The present study demonstrates a high probability that a statistically significant effect from a traditional zero-order significance test of a predictor X on an outcome Y while adjusting for a possible confounder Z is false, i.e. falling prey to type 1 error and having low positive predictive value (PPV). This finding is consistent with a body of literature demonstrating limited reproducibility in empirical sciences [8,9,10,11,12]. We further show that this increased risk can be mitigated by calculating the expected adjusted effect and requiring the observed adjusted effect to differ significantly from this expected effect (AEAE test) rather than interpreting directly a significant deviation from zero.
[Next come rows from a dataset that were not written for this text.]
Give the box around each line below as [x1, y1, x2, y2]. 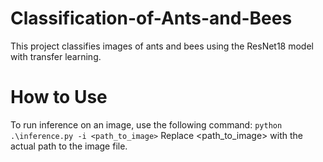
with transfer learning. [10, 50, 102, 62]
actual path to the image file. [10, 140, 128, 152]
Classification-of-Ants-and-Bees [10, 7, 293, 30]
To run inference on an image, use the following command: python [10, 118, 283, 131]
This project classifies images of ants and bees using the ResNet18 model [10, 40, 314, 52]
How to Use [10, 86, 108, 109]
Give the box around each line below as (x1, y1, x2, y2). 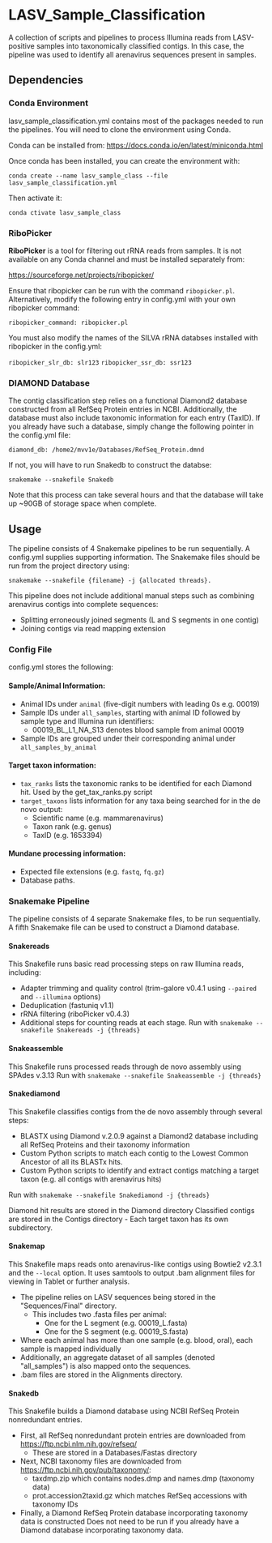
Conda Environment (8, 97, 89, 109)
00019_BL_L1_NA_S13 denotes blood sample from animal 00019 (32, 724, 244, 734)
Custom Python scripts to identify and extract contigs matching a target (19, 1165, 259, 1175)
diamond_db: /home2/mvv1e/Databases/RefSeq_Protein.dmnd (8, 446, 205, 455)
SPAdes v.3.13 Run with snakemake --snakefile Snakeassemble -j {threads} (8, 1070, 261, 1079)
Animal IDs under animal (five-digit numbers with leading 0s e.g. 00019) (19, 699, 261, 708)
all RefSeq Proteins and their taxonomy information (19, 1139, 190, 1149)
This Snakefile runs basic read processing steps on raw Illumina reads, (8, 959, 244, 969)
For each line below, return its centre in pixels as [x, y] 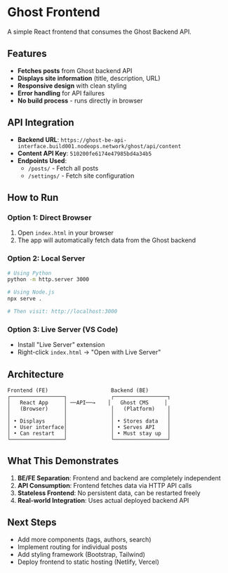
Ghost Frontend [54, 12]
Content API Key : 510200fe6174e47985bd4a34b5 [85, 153]
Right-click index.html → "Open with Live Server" [89, 353]
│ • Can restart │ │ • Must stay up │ [89, 434]
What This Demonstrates [63, 461]
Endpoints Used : [42, 160]
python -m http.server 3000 [48, 279]
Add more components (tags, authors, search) [84, 539]
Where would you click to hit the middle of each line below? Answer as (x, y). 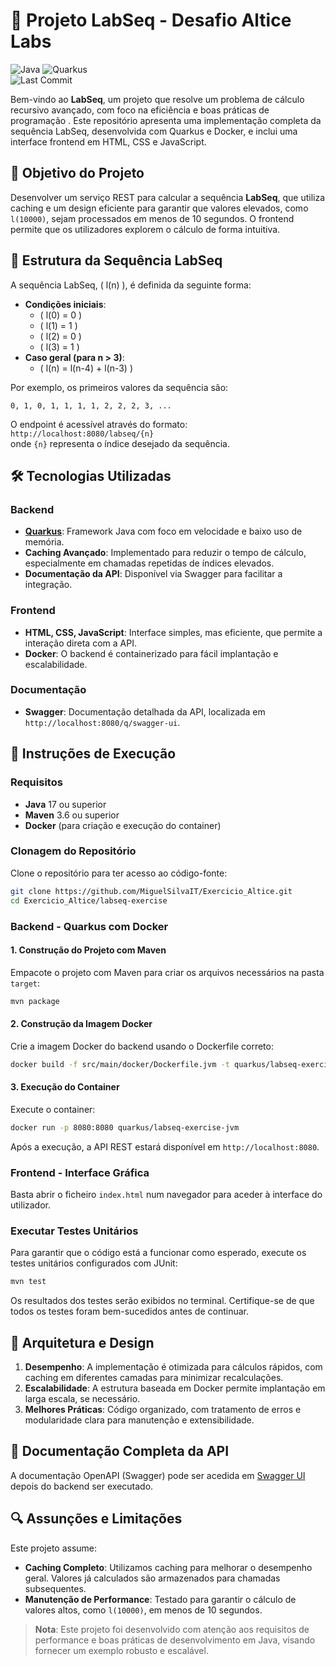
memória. (44, 542)
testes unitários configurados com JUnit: (94, 1263)
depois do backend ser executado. (82, 1486)
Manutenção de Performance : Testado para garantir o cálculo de (160, 1599)
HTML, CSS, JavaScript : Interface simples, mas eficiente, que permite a (173, 632)
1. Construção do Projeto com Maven (88, 950)
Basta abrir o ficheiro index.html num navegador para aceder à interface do (166, 1195)
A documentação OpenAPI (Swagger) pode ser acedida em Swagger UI (158, 1475)

Taken together, the findings indicate desirable statistical properties for the AEAE test compared to a traditional zero-order significance test, and it is our hope that the AEAE test can contribute to alleviating the reproducibility crisis that psychology and other empirical sciences experience.

## Limitations

The presented AEAE test is, so far, only applicable to linear regression adjusting for a single confounder. However, future extension to other analyses, for example logistic and Cox regression, and to situations with more than one possible confounder, should not be impossible.